# PC not boot-up.



## sharansingh (Jul 30, 2016)

Hi, I recently change my HDD after first was corrupted. Now when I install my new HDD my PC won't run up. Motherboard green light for power is on but after pressing power button  not even CPU fan is running. Whats the problem in this?? How to resolve this?


----------



## topgear (Aug 2, 2016)

Your PSU / SMPS model and manufacturer ?? Is your pc running if you don't connect the HDD ?


----------



## sharansingh (Aug 3, 2016)

AMD FX 6300 3.50 GHz 
Gigabyte 78LMT S2PT

Its not running , even processor fan is not working.


----------



## topgear (Aug 3, 2016)

Try running your PC with a different SMPS.


----------



## anky (Aug 3, 2016)

install some other hdd or ur old hdd and see if cpu fan is running.


----------



## sharansingh (Aug 4, 2016)

topgear said:


> Try running your PC with a different SMPS.



Thanks for your suggestion, I'm tried with new PSU and it works.


----------



## topgear (Aug 5, 2016)

Good to know your PC is running alright now. BTW, always use good quality smps from brands like corsair, antec, seasonic, xfx, etc. - they may seem costly at-first but will save you a lots of headache later.


----------



## shanmorkel1685 (Nov 24, 2016)

Every System has different types of hard disk. But In some cases, hard disk is supported but Mother Board is not supported.

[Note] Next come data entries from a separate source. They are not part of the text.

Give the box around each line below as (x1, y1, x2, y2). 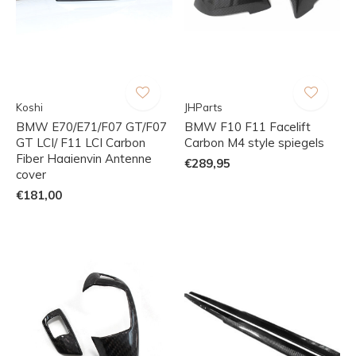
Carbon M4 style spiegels (184, 134, 324, 150)
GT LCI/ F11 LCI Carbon (16, 134, 145, 150)
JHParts (184, 100, 222, 114)
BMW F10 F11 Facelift (184, 118, 311, 134)
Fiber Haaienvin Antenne (16, 150, 152, 166)
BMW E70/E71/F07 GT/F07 (16, 118, 167, 134)
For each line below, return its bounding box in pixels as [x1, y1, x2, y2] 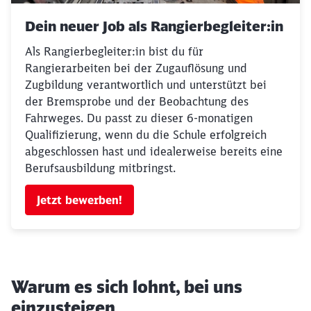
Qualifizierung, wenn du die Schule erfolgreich [25, 128, 267, 142]
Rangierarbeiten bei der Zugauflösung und [25, 61, 247, 75]
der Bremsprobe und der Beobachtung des [25, 94, 249, 108]
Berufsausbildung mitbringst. [25, 161, 176, 175]
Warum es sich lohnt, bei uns [11, 276, 242, 297]
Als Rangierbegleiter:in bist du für [25, 44, 203, 58]
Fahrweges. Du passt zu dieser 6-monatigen [25, 111, 253, 125]
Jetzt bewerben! [37, 193, 122, 207]
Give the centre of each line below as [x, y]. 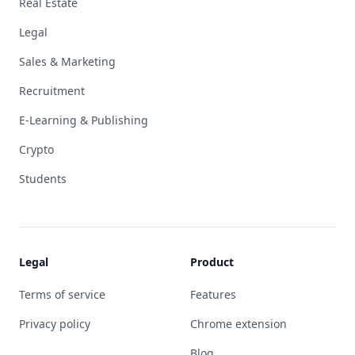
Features [213, 294]
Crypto [36, 149]
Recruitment [52, 91]
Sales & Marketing [67, 61]
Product [212, 262]
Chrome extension [239, 324]
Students [43, 179]
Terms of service [62, 294]
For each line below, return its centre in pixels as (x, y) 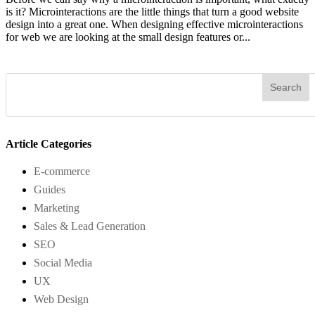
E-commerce (62, 171)
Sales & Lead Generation (90, 226)
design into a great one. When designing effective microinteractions (154, 24)
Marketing (57, 207)
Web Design (61, 299)
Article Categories (49, 143)
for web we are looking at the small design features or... (128, 37)
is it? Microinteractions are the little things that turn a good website (152, 12)
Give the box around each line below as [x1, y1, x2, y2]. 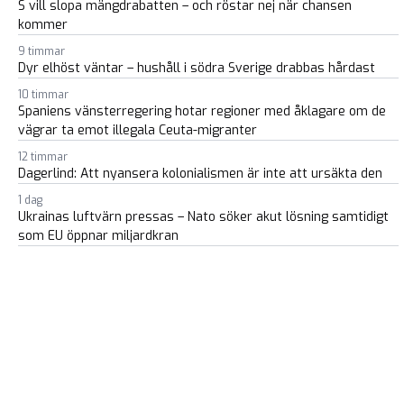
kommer [18, 16, 68, 34]
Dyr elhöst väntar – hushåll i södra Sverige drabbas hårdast [18, 60, 375, 78]
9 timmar [18, 44, 65, 60]
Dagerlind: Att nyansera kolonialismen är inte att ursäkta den [18, 165, 382, 183]
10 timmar [18, 87, 69, 103]
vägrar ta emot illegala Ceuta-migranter [18, 122, 257, 140]
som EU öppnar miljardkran [18, 227, 179, 245]
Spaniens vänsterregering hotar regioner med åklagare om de [18, 103, 386, 121]
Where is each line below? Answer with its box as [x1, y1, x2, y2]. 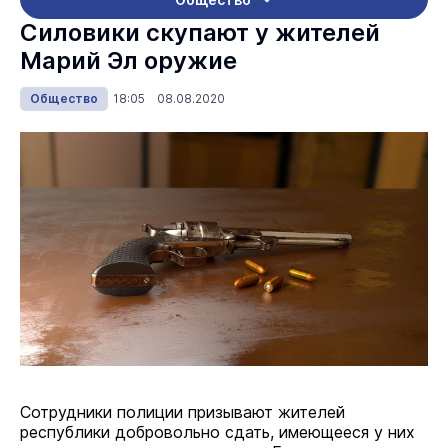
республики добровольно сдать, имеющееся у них [20, 422, 415, 442]
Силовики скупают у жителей [20, 18, 380, 47]
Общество [30, 91, 98, 106]
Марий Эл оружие [20, 46, 237, 75]
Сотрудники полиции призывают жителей [20, 402, 345, 422]
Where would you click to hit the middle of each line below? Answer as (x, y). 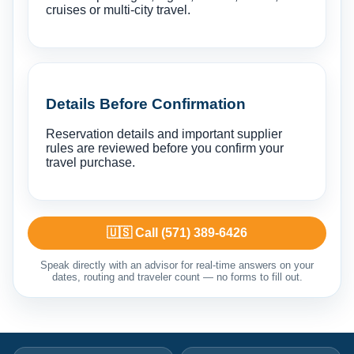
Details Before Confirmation (146, 104)
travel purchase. (90, 163)
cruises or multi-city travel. (118, 9)
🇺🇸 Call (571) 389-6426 (177, 233)
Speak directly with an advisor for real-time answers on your (177, 265)
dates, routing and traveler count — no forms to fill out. (177, 277)
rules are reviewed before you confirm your (165, 149)
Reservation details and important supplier (164, 134)
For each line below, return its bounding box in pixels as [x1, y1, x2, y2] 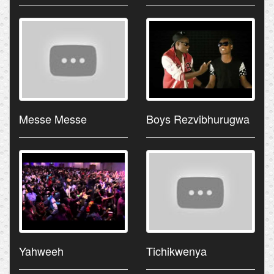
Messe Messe [19, 110, 87, 127]
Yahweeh [19, 242, 64, 259]
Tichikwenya [146, 242, 207, 259]
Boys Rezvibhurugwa [146, 110, 250, 127]
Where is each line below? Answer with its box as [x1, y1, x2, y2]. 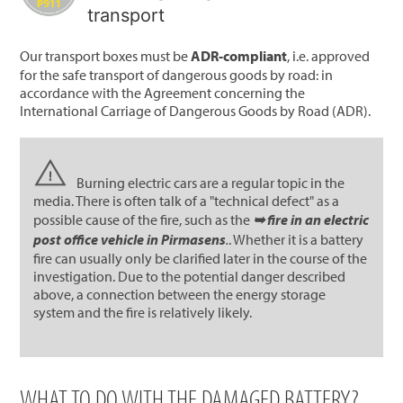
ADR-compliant [191, 46, 288, 65]
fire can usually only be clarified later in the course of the [33, 248, 368, 267]
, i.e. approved [287, 46, 371, 65]
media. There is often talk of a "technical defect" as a [33, 191, 340, 210]
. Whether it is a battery [228, 229, 364, 248]
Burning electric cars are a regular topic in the [76, 173, 345, 192]
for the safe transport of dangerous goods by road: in [20, 65, 334, 84]
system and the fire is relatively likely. [33, 302, 253, 321]
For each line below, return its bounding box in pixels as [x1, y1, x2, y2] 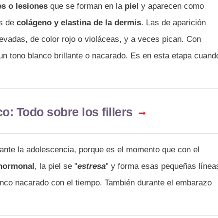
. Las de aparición [141, 18, 206, 27]
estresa [77, 161, 106, 171]
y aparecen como [139, 1, 204, 11]
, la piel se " [35, 161, 77, 171]
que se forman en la [48, 1, 122, 11]
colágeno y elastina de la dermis [17, 18, 141, 27]
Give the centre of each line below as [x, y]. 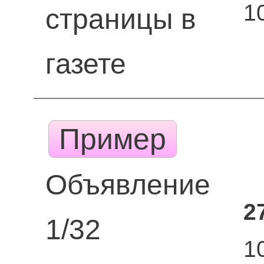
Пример [113, 139]
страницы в [121, 19]
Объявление [128, 185]
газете [85, 64]
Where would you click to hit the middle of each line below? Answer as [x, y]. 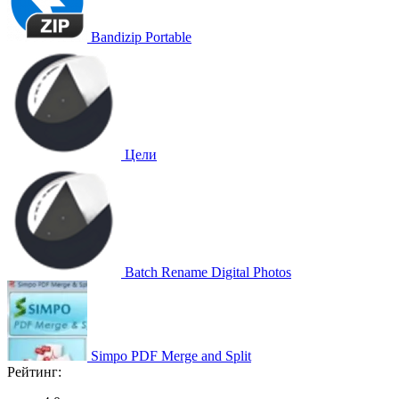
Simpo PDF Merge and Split [171, 355]
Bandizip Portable [141, 37]
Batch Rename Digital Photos [208, 272]
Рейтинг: [34, 371]
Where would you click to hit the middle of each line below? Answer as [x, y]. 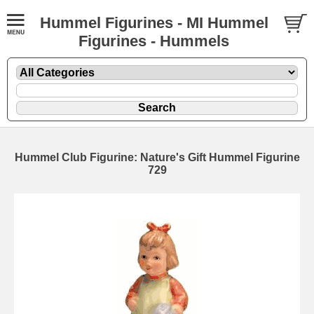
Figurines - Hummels [154, 41]
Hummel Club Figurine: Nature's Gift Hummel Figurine [157, 157]
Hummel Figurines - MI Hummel [154, 23]
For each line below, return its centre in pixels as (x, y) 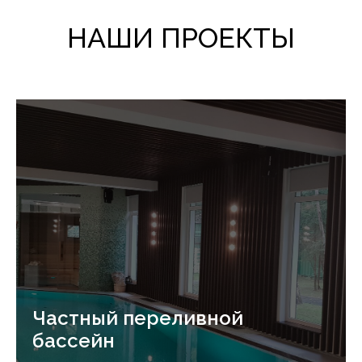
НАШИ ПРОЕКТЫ (181, 38)
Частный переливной (138, 318)
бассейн (74, 341)
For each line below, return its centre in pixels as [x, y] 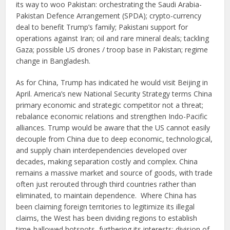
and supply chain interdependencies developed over [102, 150]
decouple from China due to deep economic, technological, [114, 139]
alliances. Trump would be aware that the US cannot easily [113, 128]
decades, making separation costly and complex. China [107, 162]
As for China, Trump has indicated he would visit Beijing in [112, 83]
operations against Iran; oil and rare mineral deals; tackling [113, 39]
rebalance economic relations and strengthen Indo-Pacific [112, 117]
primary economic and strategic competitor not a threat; [110, 105]
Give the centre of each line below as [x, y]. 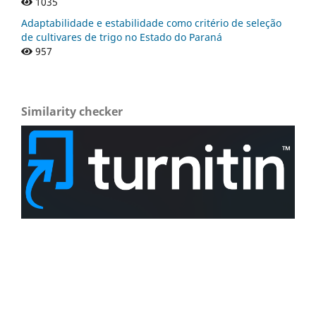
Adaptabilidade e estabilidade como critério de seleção [151, 23]
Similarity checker [72, 111]
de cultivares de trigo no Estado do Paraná [122, 37]
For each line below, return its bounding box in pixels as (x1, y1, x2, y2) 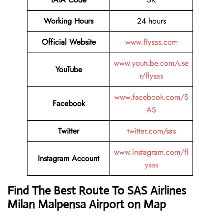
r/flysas (139, 70, 163, 82)
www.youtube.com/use (114, 57, 189, 69)
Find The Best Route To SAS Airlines (7, 183, 186, 198)
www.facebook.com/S (114, 91, 189, 103)
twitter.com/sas (127, 125, 176, 137)
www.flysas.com (125, 36, 178, 48)
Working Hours (44, 15, 93, 27)
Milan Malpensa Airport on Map (7, 197, 166, 212)
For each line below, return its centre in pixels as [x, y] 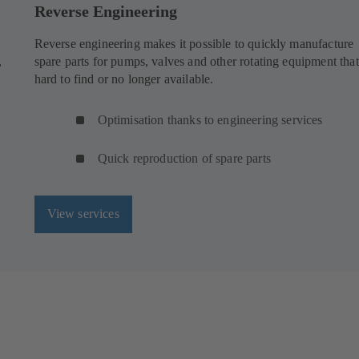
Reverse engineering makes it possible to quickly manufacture [194, 43]
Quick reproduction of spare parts [184, 158]
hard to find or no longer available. [124, 79]
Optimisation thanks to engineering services [210, 119]
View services [83, 214]
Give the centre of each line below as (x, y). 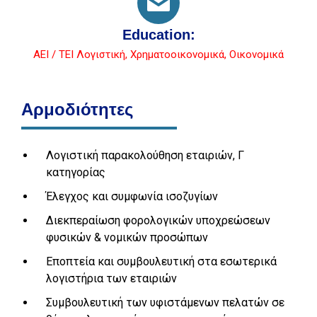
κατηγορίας (76, 172)
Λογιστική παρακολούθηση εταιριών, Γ (145, 155)
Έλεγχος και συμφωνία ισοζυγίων (132, 196)
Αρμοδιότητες (77, 109)
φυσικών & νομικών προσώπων (127, 237)
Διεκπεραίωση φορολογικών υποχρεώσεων (158, 220)
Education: (158, 35)
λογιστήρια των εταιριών (111, 278)
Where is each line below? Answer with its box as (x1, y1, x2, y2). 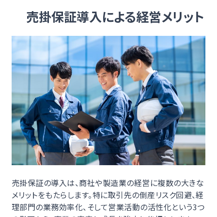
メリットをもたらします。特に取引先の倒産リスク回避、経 (12, 188, 204, 201)
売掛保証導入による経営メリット (26, 7, 204, 25)
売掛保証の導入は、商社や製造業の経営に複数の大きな (12, 176, 204, 188)
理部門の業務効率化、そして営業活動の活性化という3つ (12, 201, 205, 213)
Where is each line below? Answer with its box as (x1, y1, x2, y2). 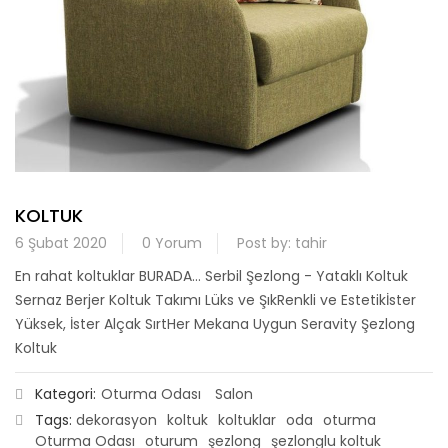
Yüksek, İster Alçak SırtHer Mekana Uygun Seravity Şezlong (15, 314, 415, 335)
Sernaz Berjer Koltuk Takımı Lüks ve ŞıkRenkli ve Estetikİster (15, 290, 416, 311)
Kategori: (35, 384, 96, 405)
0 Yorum (142, 233, 202, 254)
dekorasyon (76, 410, 157, 431)
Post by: (237, 233, 295, 254)
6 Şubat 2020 (15, 233, 107, 254)
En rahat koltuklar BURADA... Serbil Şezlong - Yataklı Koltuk (15, 266, 408, 287)
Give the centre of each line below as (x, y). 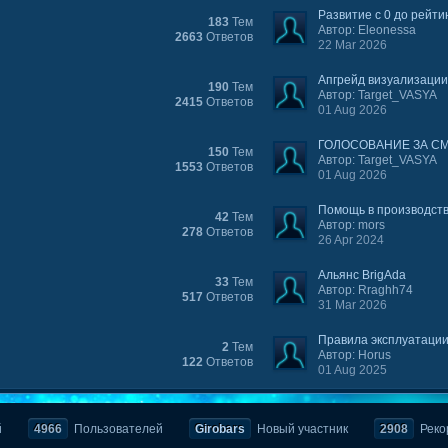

So you have to choose your hard disk based in the configuration of the PC.


----------



## topgear (Nov 26, 2016)

shanmorkel1685 said:


> Every System has different types of hard disk. *But In some cases, hard disk is supported but Mother Board is not supported*. So you have to choose your hard disk based in the configuration of the PC.



Really surprised. and HDD is supported by what ??

Anyway, please don't unnecessarily bump old threads.


----------